This review of Chesney Snow's The Unwritten Law at Dixon Place was written by Christopher M. Struck and published in Volume X, Issue 7 (2017) of the online edition of Applause! Applause!
The Unwritten Law
Written & Performed by Chesney Snow
Direction & Choreography by Rebecca Arends
Co-Created by Chesney Snow & Rebecca Arends
Production Management by Joe Flowers
Visual Design by Emre Emirgil
Lighting Design by Ro-z Edelston
161-A Chrystie Street
New York, New York 10002
"The Unwritten Law" are social norms you are expected to follow. If you disobey them, you can expect an extreme and potentially violent reaction by some members of your community. For every gender, ethnic, racial and/or religious group, the social norms differ. In a conservative Muslim country, the unwritten law might be that a woman should not dress too immodestly. An effeminate man in America might need to "butch it up" in some settings. For a black man in America fifty years ago, it might mean not walking down the street with a white woman, or in the case of Chesney Snow's relative Charles, the offense was for having the audacity to shoot back after being attacked by Klan members in the middle of the night. The punishment, of course, is death.

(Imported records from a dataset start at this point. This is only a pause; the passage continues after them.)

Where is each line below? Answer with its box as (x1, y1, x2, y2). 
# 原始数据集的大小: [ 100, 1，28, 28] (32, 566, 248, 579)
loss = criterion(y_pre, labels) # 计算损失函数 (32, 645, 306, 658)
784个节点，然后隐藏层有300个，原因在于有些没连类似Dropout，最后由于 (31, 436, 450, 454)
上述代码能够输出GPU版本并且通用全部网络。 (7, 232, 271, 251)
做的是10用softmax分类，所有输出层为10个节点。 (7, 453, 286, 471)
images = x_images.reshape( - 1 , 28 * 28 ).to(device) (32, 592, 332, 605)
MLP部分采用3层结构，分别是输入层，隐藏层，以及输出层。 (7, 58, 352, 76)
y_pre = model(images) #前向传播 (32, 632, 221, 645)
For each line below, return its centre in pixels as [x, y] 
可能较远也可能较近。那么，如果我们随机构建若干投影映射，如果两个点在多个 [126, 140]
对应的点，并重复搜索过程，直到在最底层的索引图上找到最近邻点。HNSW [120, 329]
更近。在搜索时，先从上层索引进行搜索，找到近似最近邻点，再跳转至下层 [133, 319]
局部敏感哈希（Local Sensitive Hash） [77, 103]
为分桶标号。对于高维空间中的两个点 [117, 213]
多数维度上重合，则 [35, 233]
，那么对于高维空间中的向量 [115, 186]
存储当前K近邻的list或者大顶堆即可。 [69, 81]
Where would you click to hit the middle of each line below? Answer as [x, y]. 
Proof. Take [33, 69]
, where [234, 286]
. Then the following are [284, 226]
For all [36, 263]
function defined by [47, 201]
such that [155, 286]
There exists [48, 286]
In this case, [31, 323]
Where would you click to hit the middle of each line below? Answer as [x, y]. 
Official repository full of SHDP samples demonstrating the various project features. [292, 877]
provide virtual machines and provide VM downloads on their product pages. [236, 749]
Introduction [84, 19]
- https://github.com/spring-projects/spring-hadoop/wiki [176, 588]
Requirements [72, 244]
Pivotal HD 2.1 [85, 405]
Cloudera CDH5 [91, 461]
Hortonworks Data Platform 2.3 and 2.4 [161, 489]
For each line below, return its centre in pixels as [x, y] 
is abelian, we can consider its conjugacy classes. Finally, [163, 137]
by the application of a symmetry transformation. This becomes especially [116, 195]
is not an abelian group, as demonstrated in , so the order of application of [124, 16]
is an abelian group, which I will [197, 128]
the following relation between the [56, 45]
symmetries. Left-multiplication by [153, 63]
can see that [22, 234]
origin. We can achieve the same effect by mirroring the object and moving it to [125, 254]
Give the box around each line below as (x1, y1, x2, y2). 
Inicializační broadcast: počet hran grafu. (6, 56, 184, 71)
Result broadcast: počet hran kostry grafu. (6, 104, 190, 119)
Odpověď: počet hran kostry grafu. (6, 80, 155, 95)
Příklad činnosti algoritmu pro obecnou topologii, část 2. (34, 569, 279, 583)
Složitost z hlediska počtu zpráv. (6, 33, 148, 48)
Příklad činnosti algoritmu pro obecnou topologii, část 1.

Chesney Snow, a well-spoken African-American young man, has overcome many obstacles in his life. His gutsy, visceral performance brought tears to his eyes as he relayed major turning points in his life. He discussed the trials and tribulations of his mother and how over decades of injustice and reconciliation, his family has made marginal socio-economic gains which have been achieved through hard work. That is especially evident in the life of Chesney Snow, which is told in this show through narration, poetry, dance, and live music. Before he starts to tell his own story, he takes a bit of a winding road approach I don't think was altogether necessary. But the stories he told were interesting and revealing. He was delightfully aided in that by the talented interpretive dancers Rebecca Arends and Winston Dynamite Brown with pianist A.J. Khaw, and cellist, Varuni Tiruchelvam.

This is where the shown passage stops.